Even the action scenes — when they finally happen — feel oddly lifeless. Nicholas wields his gun with the enthusiasm of a man waiting for his Uber. There’s no urgency, no panic, no tension. It’s just a guy in khakis shooting extras in zombie makeup while muttering, “Bloody hell,” every ten minutes.
Wind Turbines and Emotional Flatlines
The film tries to inject emotional depth by giving Nicholas a reason to survive — his pregnant girlfriend. But their romance exists entirely through phone calls. They might as well be two telemarketers trapped in a natural disaster.
When Nicholas finds out he’s going to be a father, his reaction is roughly equivalent to someone realizing they left the oven on. Meenu Mishra does her best with what she’s given, but there’s only so much acting you can do when your character spends 90% of the runtime on hold.

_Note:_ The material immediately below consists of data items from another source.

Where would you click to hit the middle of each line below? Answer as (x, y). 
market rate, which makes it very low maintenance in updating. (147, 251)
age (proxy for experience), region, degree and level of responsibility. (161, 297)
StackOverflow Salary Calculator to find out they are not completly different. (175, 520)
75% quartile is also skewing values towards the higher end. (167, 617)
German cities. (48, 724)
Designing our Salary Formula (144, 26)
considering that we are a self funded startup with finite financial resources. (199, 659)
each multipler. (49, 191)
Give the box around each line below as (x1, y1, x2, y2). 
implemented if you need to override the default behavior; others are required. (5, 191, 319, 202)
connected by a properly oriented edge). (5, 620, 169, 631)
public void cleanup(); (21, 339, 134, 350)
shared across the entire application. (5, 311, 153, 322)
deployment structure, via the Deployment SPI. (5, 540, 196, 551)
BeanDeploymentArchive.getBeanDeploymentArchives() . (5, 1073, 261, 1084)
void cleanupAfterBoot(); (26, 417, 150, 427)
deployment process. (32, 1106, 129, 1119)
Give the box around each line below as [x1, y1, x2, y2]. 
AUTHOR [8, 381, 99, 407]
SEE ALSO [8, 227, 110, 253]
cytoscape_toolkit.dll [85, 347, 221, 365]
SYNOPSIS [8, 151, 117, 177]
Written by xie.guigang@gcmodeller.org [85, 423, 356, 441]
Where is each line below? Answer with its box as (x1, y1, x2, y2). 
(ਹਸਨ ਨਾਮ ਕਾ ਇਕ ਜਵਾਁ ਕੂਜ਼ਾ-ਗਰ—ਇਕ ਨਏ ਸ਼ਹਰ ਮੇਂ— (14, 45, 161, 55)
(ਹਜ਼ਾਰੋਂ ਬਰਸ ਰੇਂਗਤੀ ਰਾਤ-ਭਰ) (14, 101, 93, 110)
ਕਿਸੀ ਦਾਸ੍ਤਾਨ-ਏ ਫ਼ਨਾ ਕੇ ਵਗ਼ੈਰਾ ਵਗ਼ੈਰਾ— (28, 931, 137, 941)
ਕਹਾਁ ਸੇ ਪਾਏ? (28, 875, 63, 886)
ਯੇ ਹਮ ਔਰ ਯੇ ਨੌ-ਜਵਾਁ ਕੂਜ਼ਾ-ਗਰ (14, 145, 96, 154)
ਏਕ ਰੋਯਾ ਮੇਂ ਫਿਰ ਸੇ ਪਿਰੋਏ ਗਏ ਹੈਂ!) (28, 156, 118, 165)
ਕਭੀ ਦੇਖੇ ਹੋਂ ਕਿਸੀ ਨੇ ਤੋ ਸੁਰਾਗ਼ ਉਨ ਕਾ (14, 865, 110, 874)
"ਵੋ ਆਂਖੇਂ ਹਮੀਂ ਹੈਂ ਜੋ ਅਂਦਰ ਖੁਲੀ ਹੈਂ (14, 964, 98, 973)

The film’s attempts at emotional resonance — a dying father, a hopeful child, a desperate reunion — are as subtle as a zombie chewing your leg. Every moment that’s supposed to tug at your heartstrings instead pokes you in the eye with a cliché.
The Ending That Forgot to End
After trudging across deserts, dodging zombies, and surviving the apocalypse, Nicholas finally reaches Ishani. For a moment, it looks like we might get a payoff. But nope — the army bombs the refugee camp, the building collapses, and the movie just… stops.

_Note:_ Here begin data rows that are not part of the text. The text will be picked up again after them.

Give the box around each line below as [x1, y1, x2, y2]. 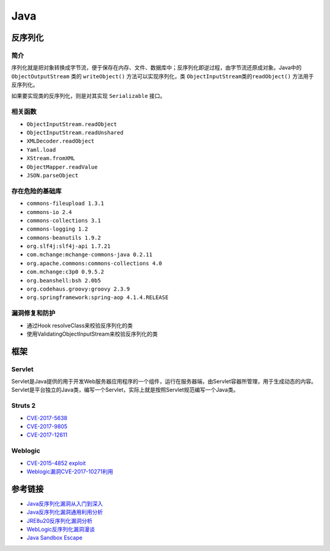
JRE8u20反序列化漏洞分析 [26, 517, 93, 524]
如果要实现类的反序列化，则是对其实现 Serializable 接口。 [11, 92, 166, 100]
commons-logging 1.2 [26, 226, 89, 232]
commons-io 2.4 [26, 209, 73, 215]
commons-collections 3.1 [26, 217, 101, 224]
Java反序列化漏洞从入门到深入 [26, 500, 103, 507]
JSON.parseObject [26, 172, 79, 179]
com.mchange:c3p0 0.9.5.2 [26, 268, 105, 275]
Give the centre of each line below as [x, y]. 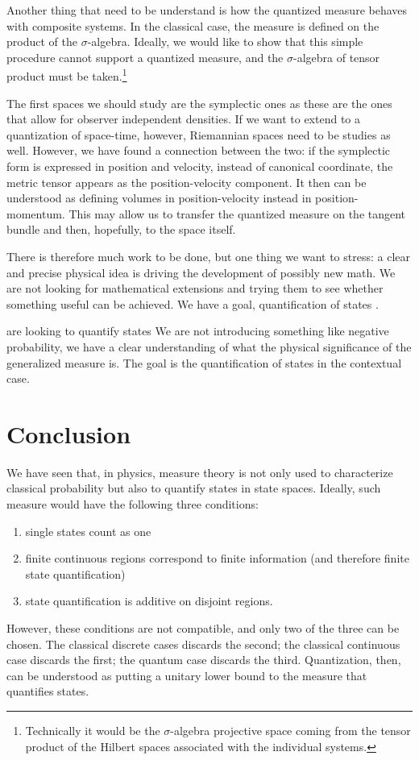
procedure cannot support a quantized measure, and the [145, 57]
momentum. [36, 213]
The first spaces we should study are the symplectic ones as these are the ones [199, 103]
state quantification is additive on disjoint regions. [149, 601]
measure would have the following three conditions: [133, 504]
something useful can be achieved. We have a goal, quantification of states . [193, 303]
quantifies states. [48, 691]
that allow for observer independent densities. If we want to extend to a [183, 119]
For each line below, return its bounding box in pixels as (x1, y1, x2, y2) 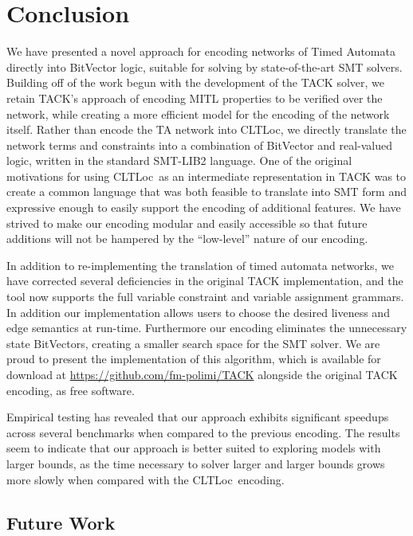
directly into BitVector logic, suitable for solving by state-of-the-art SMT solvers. (6, 58, 403, 75)
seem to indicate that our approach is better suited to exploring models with (6, 440, 381, 456)
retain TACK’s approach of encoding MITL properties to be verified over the (6, 89, 383, 106)
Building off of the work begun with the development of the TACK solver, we (6, 74, 384, 91)
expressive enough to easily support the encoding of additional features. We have (6, 199, 401, 216)
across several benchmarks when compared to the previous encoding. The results (6, 424, 400, 440)
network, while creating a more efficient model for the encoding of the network (6, 105, 390, 122)
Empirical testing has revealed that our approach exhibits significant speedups (6, 409, 389, 425)

No closure. No resolution. Just a fade to black that says, “We ran out of daylight.” It’s less an ending and more a shrug.
It’s as if the filmmakers realized mid-edit that even they couldn’t keep pretending this story mattered.

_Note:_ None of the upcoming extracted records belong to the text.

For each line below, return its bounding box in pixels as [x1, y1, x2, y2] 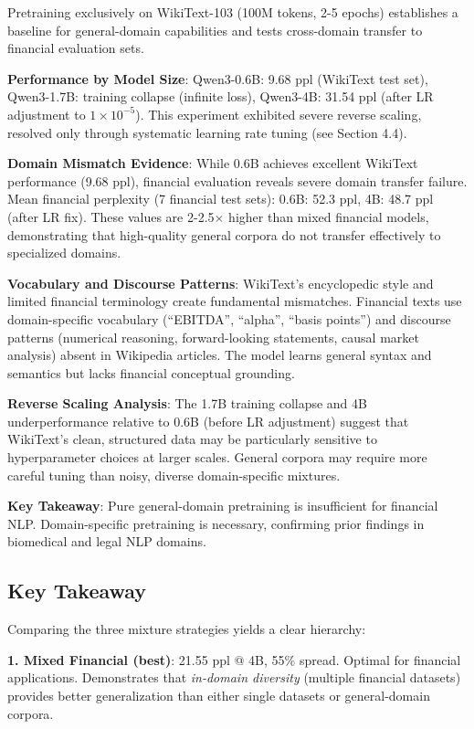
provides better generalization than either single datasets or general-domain [7, 686, 430, 705]
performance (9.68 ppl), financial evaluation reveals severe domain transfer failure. [7, 171, 468, 190]
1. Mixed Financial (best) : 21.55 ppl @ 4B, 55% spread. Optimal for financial [7, 650, 461, 669]
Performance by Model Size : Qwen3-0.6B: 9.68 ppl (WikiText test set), [7, 69, 428, 88]
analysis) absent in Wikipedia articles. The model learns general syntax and [7, 345, 432, 364]
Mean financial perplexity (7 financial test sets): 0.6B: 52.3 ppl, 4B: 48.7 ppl [7, 189, 434, 208]
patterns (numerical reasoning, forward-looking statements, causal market [7, 327, 419, 346]
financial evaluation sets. [7, 38, 144, 58]
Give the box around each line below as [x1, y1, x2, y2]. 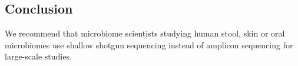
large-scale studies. [5, 50, 72, 62]
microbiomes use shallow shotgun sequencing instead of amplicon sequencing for [5, 38, 293, 51]
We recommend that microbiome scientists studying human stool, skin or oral [5, 27, 285, 39]
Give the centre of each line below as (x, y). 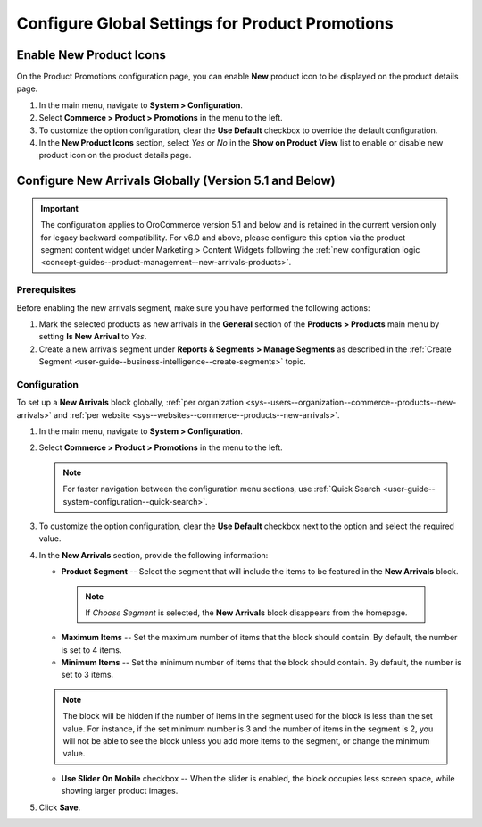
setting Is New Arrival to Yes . (93, 337)
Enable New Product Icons (91, 55)
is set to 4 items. (91, 650)
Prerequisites (46, 290)
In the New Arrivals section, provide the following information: (154, 555)
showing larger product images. (120, 791)
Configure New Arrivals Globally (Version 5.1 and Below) (176, 181)
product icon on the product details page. (115, 155)

When the Undead Feel Overworked
At its core, The Dead 2: India suffers from the same disease as its zombies: it’s lifeless. It moves slowly, repeats itself endlessly, and refuses to die. The Ford brothers clearly wanted to make an epic, meaningful horror film about love and survival — but ended up with a two-hour commercial for dehydration.
Even the zombies look tired. You can see it in their eyes: “We’re not angry, just disappointed.”
The movie takes itself so seriously that it crosses the line into unintentional comedy. When Nicholas paraglides to escape a horde, you can practically hear the Benny Hill theme in your head.
Final Diagnosis: Brain-Dead Cinema
The Dead 2: India had everything going for it: a unique setting, a chance to blend zombie horror with Indian mythology, and a sprawling, cinematic landscape. Instead, it delivers two hours of wandering, whining, and wasted potential.
If this film were a zombie, it wouldn’t bite you — it would lecture you about love and then fall asleep halfway through.
Final Verdict: ★☆☆☆☆
A lifeless sequel that mistakes sand for substance, phone calls for plot, and slow motion for suspense. Proof that sometimes, the dead should just stay dead.